Он опять поглядел на жену.

- Потом зашел в чайхану. А там грязь. Порядка нет, дисциплины никакой. Собрал рабочих, сказал им все, объяснил им, чтоб понимали… А почему? А потому, что так нужно. Пусть знают, что есть долг, великодушие, мужество. Пусть не забывают про бдительность!..

- Жалованья-то сколько тебе положили? - не удержавшись, спросила жена.

Муртаза презрительно скривил губы.

- Мне доверили такую должность, а ты про жалованье! Буду я спрашивать…

- Конечно, должен был спросить. У тебя шестеро детей на руках!

- Ну про что ты говоришь? Я получил большую должность…

- Вот и хорошо! При большой должности должно быть и большое жалованье!

- А мне еще положены плащ, ботинки, форменная одежда, электрический фонарь…

- Что пользы от электрического фонаря и револьвера?

- Ну, заладила свое! - саркастически усмехнувшись, сказал Муртаза. - Курсов не кончала, потому ничего и не смыслишь.
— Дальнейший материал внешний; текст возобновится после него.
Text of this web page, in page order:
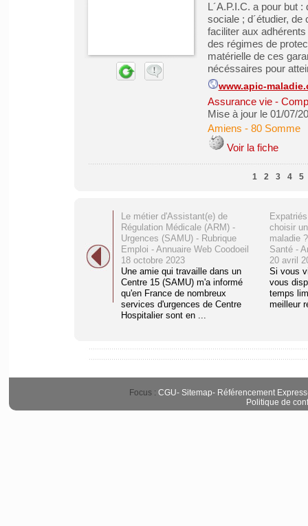
L´A.P.I.C. a pour but
sociale ; d´étudier,
faciliter aux
des régimes de
matérielle de ces
nécéssaires pour
www.apic-
Assurance vie -
Mise à jour le 01/07/
Amiens - 80 Somme
Voir la fiche
1 2 3 4 5
Le métier d'Assistant(e) de
Régulation Médicale (ARM) -
Urgences (SAMU) - Rubrique
Emploi - Annuaire Web Coodoeil
18 octobre 2023
Une amie qui travaille dans un
Centre 15 (SAMU) m'a informé
qu'en France de nombreux
services d'urgences de Centre
Hospitalier sont en ...
choisir
maladie
Santé -
20 avril
Si vous
vous
temps
meilleur
Focus : CGU- Sitemap- Référencement Express
Politique de
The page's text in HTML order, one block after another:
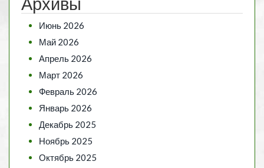
Июнь 2026
Май 2026
Апрель 2026
Март 2026
Февраль 2026
Январь 2026
Декабрь 2025
Ноябрь 2025
Октябрь 2025
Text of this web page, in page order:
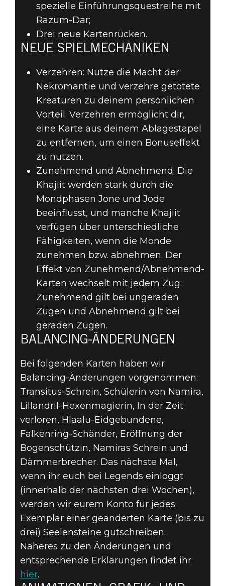
spezielle Einführungsquestreihe mit
Razum-Dar;
Drei neue Kartenrücken.
NEUE SPIELMECHANIKEN
Verzehren: Nutze die Macht der
Nekromantie und verzehre getötete
Kreaturen zu deinem persönlichen
Vorteil. Verzehren ermöglicht dir,
eine Karte aus deinem Ablagestapel
zu entfernen, um einen Bonuseffekt
zu nutzen.
Zunehmend und Abnehmend: Die
Khajiit werden stark durch die
Mondphasen Jone und Jode
beeinflusst, und manche Khajiit
verfügen über unterschiedliche
Fähigkeiten, wenn die Monde
zunehmen bzw. abnehmen. Der
Effekt von Zunehmend/Abnehmend-
Karten wechselt mit jedem Zug:
Zunehmend gilt bei ungeraden
Zügen und Abnehmend gilt bei
geraden Zügen.
BALANCING-ÄNDERUNGEN
Bei folgenden Karten haben wir
Balancing-Änderungen vorgenommen:
Transitus-Schrein, Schülerin von Namira,
Lillandril-Hexenmagierin, In der Zeit
verloren, Hlaalu-Eidgebundene,
Falkenring-Schänder, Eröffnung der
Bogenschützin, Namiras Schrein und
Dämmerbrecher. Das nächste Mal,
wenn ihr euch bei Legends einloggt
(innerhalb der nächsten drei Wochen),
werden wir eurem Konto für jedes
Exemplar einer geänderten Karte (bis zu
drei) Seelensteine gutschreiben.
Näheres zu den Änderungen und
entsprechende Erklärungen findet ihr
hier.
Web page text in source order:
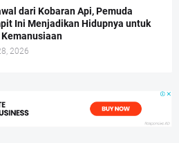
dari Kobaran Api, Pemuda
Ini Menjadikan Hidupnya untuk
2026
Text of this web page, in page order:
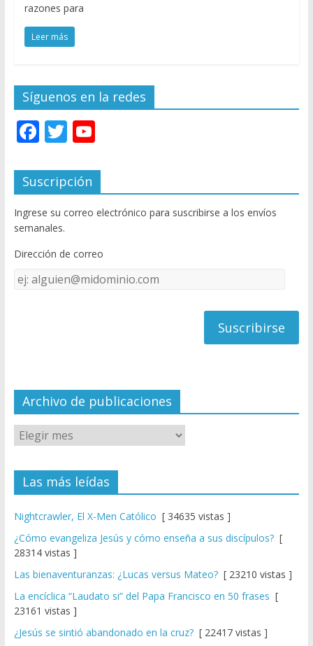
razones para
Leer más
Síguenos en la redes
F
e
b
o
o
k
T
itt
er
Y
u
T
u
e
C
el
Suscripción
Ingrese su correo electrónico para suscribirse a los envíos
semanales.
Dirección de correo
Dirección
de
Archivo de publicaciones
Las más leídas
Nightcrawler, El X-Men Católico [ 34635 vistas ]
¿Cómo evangeliza Jesús y cómo enseña a sus discípulos?[
28314 vistas ]
Las bienaventuranzas: ¿Lucas versus Mateo?[ 23210 vistas ]
La encíclica “Laudato si” del Papa Francisco en 50 frases [
23161 vistas ]
¿Jesús se sintió abandonado en la cruz?[ 22417 vistas ]
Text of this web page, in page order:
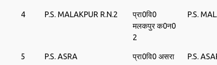
4 P.S. MALAKPUR R.N.2
प्रा0वि0
मलकपुर क0न0
2
P.S.
5 P.S. ASRA प्रा0वि0 असरा P.S.
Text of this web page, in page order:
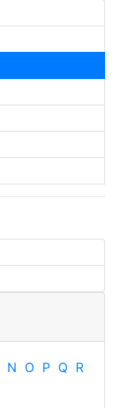
N O P Q R
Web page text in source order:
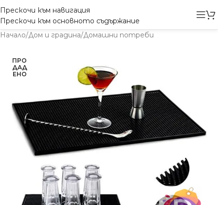
Прескочи към навигация
Прескочи към основното съдържание
Начало/Дом и градина/Домашни потреби
ПРО
ДАД
ЕНО
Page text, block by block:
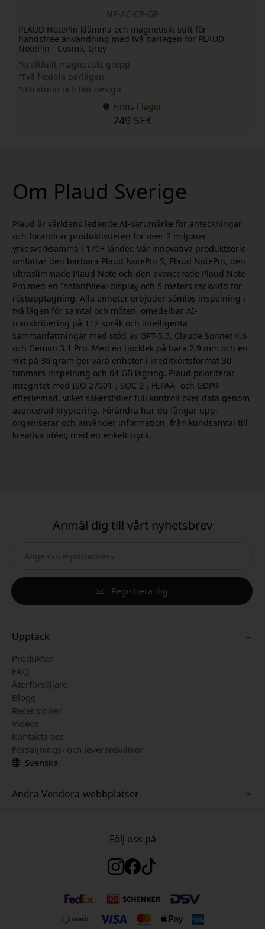
NP-AC-CP-GR
PLAUD NotePin klämma och magnetiskt stift för
handsfree användning med två bärlägen för PLAUD
NotePin - Cosmic Grey
Kraftfullt magnetiskt grepp
Två flexibla bärlägen
Ultratunn och lätt design
Finns i lager
249 SEK
Om Plaud Sverige
Plaud är världens ledande AI-varumärke för anteckningar
och förändrar produktiviteten för över 2 miljoner
yrkesverksamma i 170+ länder. Vår innovativa produktserie
omfattar den bärbara Plaud NotePin S, Plaud NotePin, den
ultraslimmade Plaud Note och den avancerade Plaud Note
Pro med en InstantView-display och 5 meters räckvidd för
röstupptagning. Alla enheter erbjuder sömlös inspelning i
två lägen för samtal och möten, omedelbar AI-
transkribering på 112 språk och intelligenta
sammanfattningar med stöd av GPT-5.5, Claude Sonnet 4.6
och Gemini 3.1 Pro. Med en tjocklek på bara 2,9 mm och en
vikt på 30 gram ger våra enheter i kreditkortsformat 30
timmars inspelning och 64 GB lagring. Plaud prioriterar
integritet med ISO 27001-, SOC 2-, HIPAA- och GDPR-
efterlevnad, vilket säkerställer full kontroll över data genom
avancerad kryptering. Förändra hur du fångar upp,
organiserar och använder information, från kundsamtal till
kreativa idéer, med ett enkelt tryck.
Anmäl dig till vårt nyhetsbrev
Registrera dig
Upptäck
Produkter
FAQ
Återförsäljare
Blogg
Recensioner
Videos
Kontakta oss
Försäljnings- och leveransvillkor
Svenska
Andra Vendora-webbplatser
www.nordicsmartlight.se
Följ oss på
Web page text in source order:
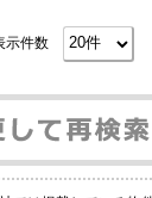
示件数
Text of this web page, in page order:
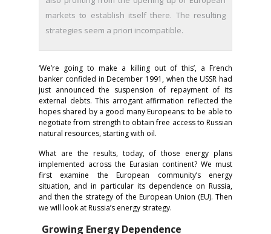
markets to establish itself there. The resulting
strategies seem a priori incompatible.
‘We’re going to make a killing out of this’, a French
banker confided in December 1991, when the USSR had
just announced the suspension of repayment of its
external debts. This arrogant affirmation reflected the
hopes shared by a good many Europeans: to be able to
negotiate from strength to obtain free access to Russian
natural resources, starting with oil.
What are the results, today, of those energy plans
implemented across the Eurasian continent? We must
first examine the European community’s energy
situation, and in particular its dependence on Russia,
and then the strategy of the European Union (EU). Then
we will look at Russia’s energy strategy.
Growing Energy Dependence
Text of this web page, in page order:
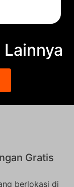
Gratis
berlokasi di
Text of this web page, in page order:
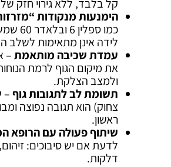
קל בלבד, ללא גירוי חזק
הימנעות מנקודות
כמו
לידה אינן מתאימות לשלב
עמדת שכיבה מותאמת–
את מיקום הגוף לרמת
ולמצב הצלקת.
תשומת לב לתגובות גוף–
צחוק) הוא תגובה נפוצה
ראשון.
שיתוף פעולה עם הרופא
לדעת אם יש סיבוכים:
דלקות.
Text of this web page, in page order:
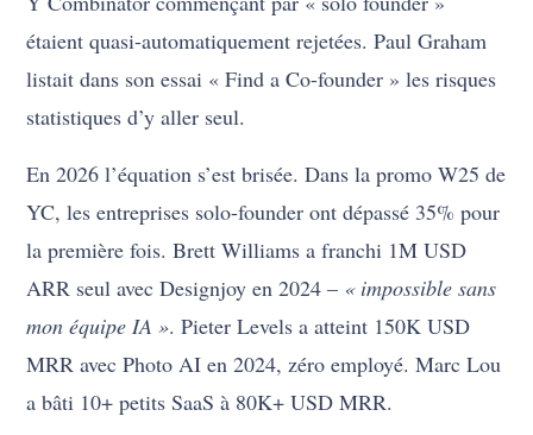
étaient quasi-automatiquement rejetées. Paul Graham
listait dans son essai « Find a Co-founder » les risques
statistiques d’y aller seul.
En 2026 l’équation s’est brisée. Dans la promo W25 de
YC, les entreprises solo-founder ont dépassé 35% pour
la première fois. Brett Williams a franchi 1M USD
ARR seul avec Designjoy en 2024 – « impossible sans
mon équipe IA ». Pieter Levels a atteint 150K USD
MRR avec Photo AI en 2024, zéro employé. Marc Lou
a bâti 10+ petits SaaS à 80K+ USD MRR.
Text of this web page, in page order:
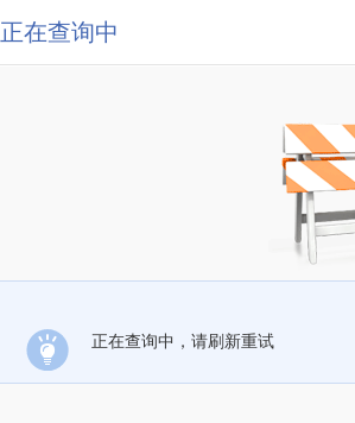
正在查询中
正在查询中，请刷新重试
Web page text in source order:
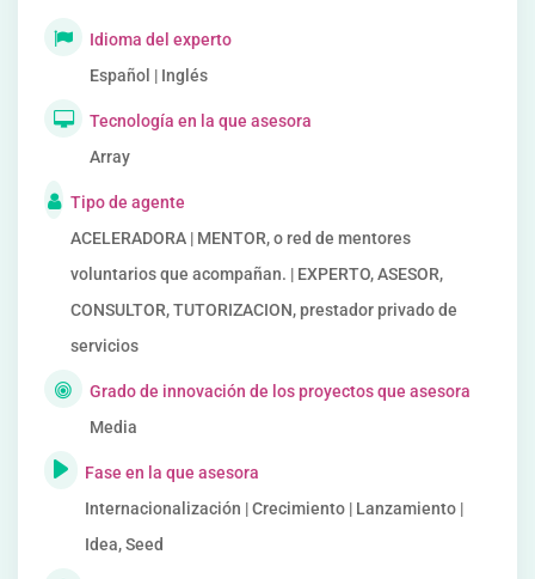
Idioma del experto
Español | Inglés
Tecnología en la que asesora
Array
Tipo de agente
ACELERADORA | MENTOR, o red de mentores
voluntarios que acompañan. | EXPERTO, ASESOR,
CONSULTOR, TUTORIZACION, prestador privado de
servicios
Grado de innovación de los proyectos que asesora
Media
Fase en la que asesora
Internacionalización | Crecimiento | Lanzamiento |
Idea, Seed
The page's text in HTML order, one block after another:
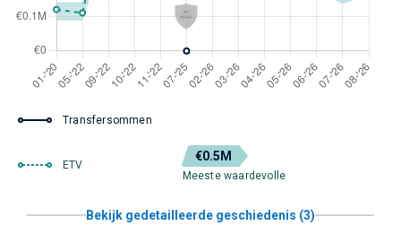
Transfersommen
ETV
€0.5M
Meeste waardevolle
Bekijk gedetailleerde geschiedenis (3)

Прошла бы курс, получила бы должное воспитание, иначе думала бы. Да что с тобой говорить…

Женщина только пожала плечами и выскребла из миски остатки плова.

Дочери молча встали из-за стола и отправились к разостланной на полу постели. Через минуту они уже спали как убитые.

Муртаза прислонился к окну, закурил. Жена убрала со стола, подошла к дочерям, укрыла их старым покрывалом. Взяла на руки младенца и дала ему высохшую грудь.